The biggest challenge, he adds, is getting everybody to understand that whether or not they believe they have a great connection to the network, they have to understand where the bottleneck can occur. “It’s getting the IT departments to understand what we’re doing,” he says. “They need to receive us.”

Norris says video coordinators need to educate collegiate IT departments to be more willing and open to receiving our project. “Right now, some IT departments have refused to endorse our project,” he says. “With their help on Internet2, we could help justify their need to increase the bandwidth within their departments, which would ultimately help to create a congestion-free network.”

Norris expects to have the PAC-10 Internet sharing system fully operational for UCLA’s first kick-off of the 2006 season. The program was piloted last year at Notre Dame, Stanford, UCLA, USC, and Washington, and was successfully tested at every school in the PAC-10. There is still work to be done at Arizona State, Oregon State, and Washington State Universities, but all of the schools are on track to have the system up and running come September.

Each school in the PAC-10 has agreed to pay a $6,000 fee in order to have enough server space to store two years worth of football and miscellaneous film, which will allow sports like volleyball and basketball to also begin sharing.

Server Alternatives
Conferences not willing to put up the money to build server infrastructure have an alternative in services like ezXchanges and Game TapeXchange, which allow users to upload their game film and download that of their opponents without leaving the office.

Game TapeXchange supplies encoding software that allows its clients in the college and professional markets to upload digital video files to the company server and download game film from other schools.

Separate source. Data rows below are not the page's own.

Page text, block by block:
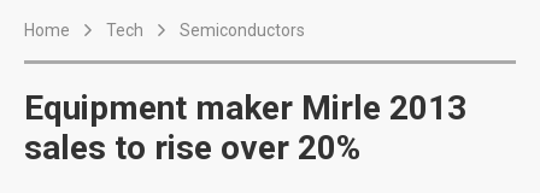
Home Tech Semiconductors
Equipment maker Mirle 2013
sales to rise over 20%
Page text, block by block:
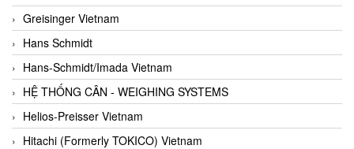
Greisinger Vietnam
Hans Schmidt
Hans-Schmidt/Imada Vietnam
HỆ THỐNG CÂN - WEIGHING SYSTEMS
Helios-Preisser Vietnam
Hitachi (Formerly TOKICO) Vietnam
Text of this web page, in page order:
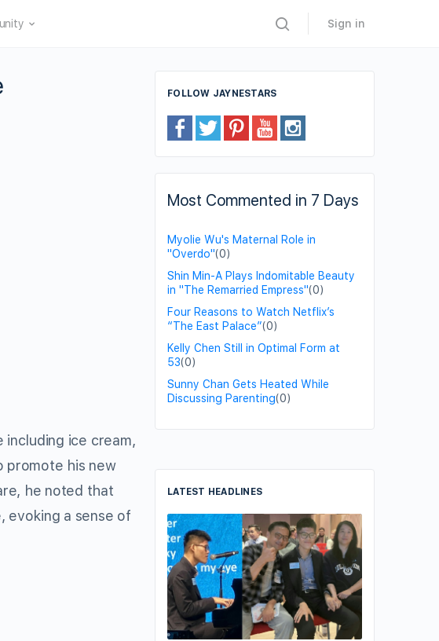
Sign in
ice cream,
promote his new
he noted that
evoking a sense of
FOLLOW JAYNESTARS
Most Commented in 7 Days
Myolie Wu's Maternal Role in
"Overdo"(0)
Shin Min-A Plays Indomitable Beauty
in "The Remarried Empress"(0)
Four Reasons to Watch Netflix’s
“The East Palace”(0)
Kelly Chen Still in Optimal Form at
53(0)
Sunny Chan Gets Heated While
Discussing Parenting(0)
LATEST HEADLINES
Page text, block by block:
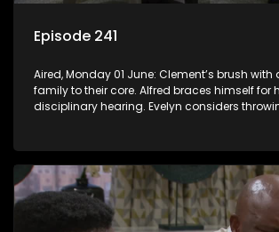
Episode 241
Aired, Monday 01 June: Clement’s brush
family to their core. Alfred braces himself for
disciplinary hearing. Evelyn considers
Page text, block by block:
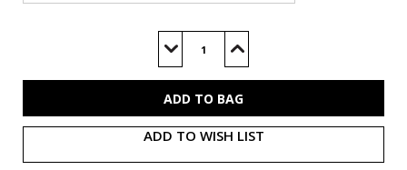
Decrease
of
Increase
of
ADD TO WISH LIST
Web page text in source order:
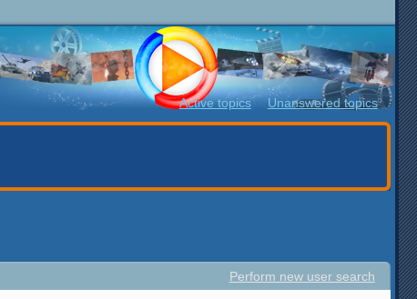
Active topics Unanswered topics
Perform new user search

The exchange megaserver has no maximum storage capacity, according to national director of sales Dwayne Richard.

EzXchanges offers a similar Web-based service to collegiate and high school clients that transfers all video in MPEG-4 format. The system also has a built-in security program that allows coaches to authorize which teams can see their game film.

Download and upload times for both services are contingent upon the user’s connection speed and file format.

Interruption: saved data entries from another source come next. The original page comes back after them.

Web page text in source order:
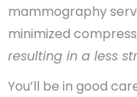
mammography
minimized
resulting in a less
You’ll be in good
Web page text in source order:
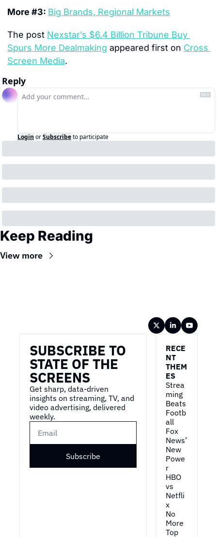
More #3: Big Brands, Regional Markets
The post Nexstar’s $6.4 Billion Tribune Buy
Spurs More Dealmaking appeared first on Cross
Screen Media.
Reply
Login orSubscribeto participate
Keep Reading
View more
SUBSCRIBE TO
STATE OF THE
SCREENS
Get sharp, data-driven
insights on streaming, TV, and
video advertising, delivered
weekly.
Subscribe
RECE
NT
THEM
ES
Strea
ming
Beats
Footb
all
Fox
News’
New
Powe
r
HBO
vs
Netfli
x
No
More
Top
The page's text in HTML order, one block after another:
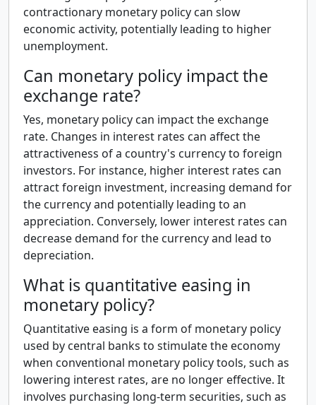
contractionary monetary policy can slow
economic activity, potentially leading to higher
unemployment.
Can monetary policy impact the
exchange rate?
Yes, monetary policy can impact the exchange
rate. Changes in interest rates can affect the
attractiveness of a country's currency to foreign
investors. For instance, higher interest rates can
attract foreign investment, increasing demand for
the currency and potentially leading to an
appreciation. Conversely, lower interest rates can
decrease demand for the currency and lead to
depreciation.
What is quantitative easing in
monetary policy?
Quantitative easing is a form of monetary policy
used by central banks to stimulate the economy
when conventional monetary policy tools, such as
lowering interest rates, are no longer effective. It
involves purchasing long-term securities, such as
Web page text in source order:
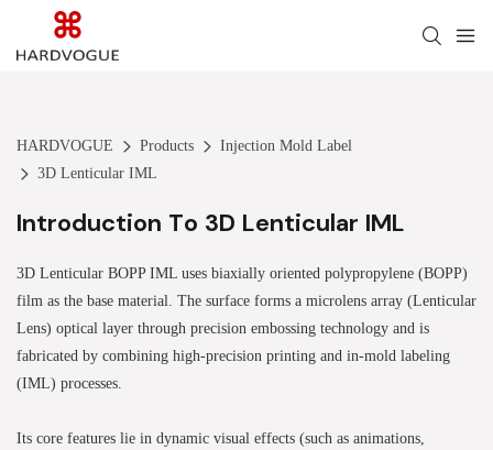
HARDVOGUE Products
Injection Mold Label
3D Lenticular IML
Introduction To 3D Lenticular IML
3D Lenticular BOPP IML uses biaxially oriented polypropylene (BOPP)
film as the base material. The surface forms a microlens array (Lenticular
Lens) optical layer through precision embossing technology and is
fabricated by combining high-precision printing and in-mold labeling
(IML) processes.
Its core features lie in dynamic visual effects (such as animations,

Game TapeXchange charges for the season what some schools spend weekly to exchange football game film, between $445 and $545, depending on the number of camera angles requested. Both companies vary their prices for hockey, lacrosse, soccer, and volleyball according to season length and conference protocol.

Whether colleges choose to use their own servers or contract a service to exchange game film, coaches are beginning to enjoy the advantage of Internet exchanges.

“It removes a lot of the uncertainties and also it’s a lot more civilized,” explains Daniel Kinoy, video technologist at ezXchanges. “Coaches don’t wind up having to drive somewhere and meet some guy halfway at a highway rest stop.”